混沌龍の襲来から続く災厄、それはひとえに呪いによるものである。
神の怒りに触れたのか、はたまた討伐された龍の怨念が渦巻いているのか。それは定かではないが、あの国、あの都は、もはや人の住める場所ではない。
近づくなかれ。立ち入るなかれ。イースィンド王国を包む暗雲は、未だ、晴れてはいないのだから――。
「なんて噂を聞いたんだがな」
自宅の居間でボリボリとクッキーをかじりながら、貴大は言った。
「あ、私もそれっぽいの聞いたことある」
向かいの席で同じようにクッキーをかじりながら、カオルはそううなづいた。
「……皆さん、不安なのでしょうね。だからこそ、それらしい答えをつけたがるのです」
お茶を運んできたユミエルは、涼しい顔で自身の推測をつぶやいた。
彼らが話しているのは、ここ最近のイースィンド王国に対する評価だ。根拠のない噂話と言ってもいい。龍に襲われたり、ゾンビ病が蔓延したり、犯罪組織が事件を起こしたり、極めつけには悪神に都を落とされかけたり――。

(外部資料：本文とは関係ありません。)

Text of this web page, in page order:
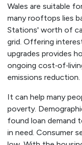
Wales are suitable
many rooftops lies
Stations' worth of
grid. Offering
upgrades provides
ongoing
emissions reduction.
It can help many
poverty.
found loan demand
in need. Consumer

とち狂った隣国の王子が、軍を率いて侵攻してきた、なんて話もある。こちらは寸でのところで身内に止められたそうだが、だからと言って問題がないわけではなかった。
「まあ」
「なんにせよ」
「……一件落着とはいきませんでしたね」
全ての元凶を倒し、ハッピーエンドを迎えたはずなのだが――。
物事はなべて事後処理の方が厄介なものなのだ。悪神を倒したところですっきりしたのは一部の人間だけで、国内外の人々は、むしろイースィンド王国に対する危機感を強めていた。
「どーなっちゃうんだろうねー、グランフェリアは」
「内陸の方に都を移すとかいう話も出てたぞ?」
「えー? せっかく愛着も湧いてきたのに。ユミィちゃんだって嫌だよね?」
「……はい」
呪われた土地を捨て、心機一転、やり直す。
荒唐無稽な話だが、それを冗談と切り捨てられないことが、どうやらグランフェリアの現状を示しているようだった。
「あら、そう悲観的になることはありませんわ」
「どういうことだ?」
ここでフランソワが話に混ざった。
花摘みを終えて居間に戻ってきた彼女は、楚々と微笑みながら貴大の隣の席に座る。
「実は我が国に勇者が来ることになりまして」
「勇者?」
「はい。その方に諸悪の根源を断っていただくことになりましたの」
「ふ~ん……ん?」
興味深い話に相槌を打っていた貴大は、違和感を覚えて動きを止めた。
諸悪の根源? それは自分が倒したはず。わずか数日前の話だ。ナイフを突き立てた感触も、未だ生々しく残っている。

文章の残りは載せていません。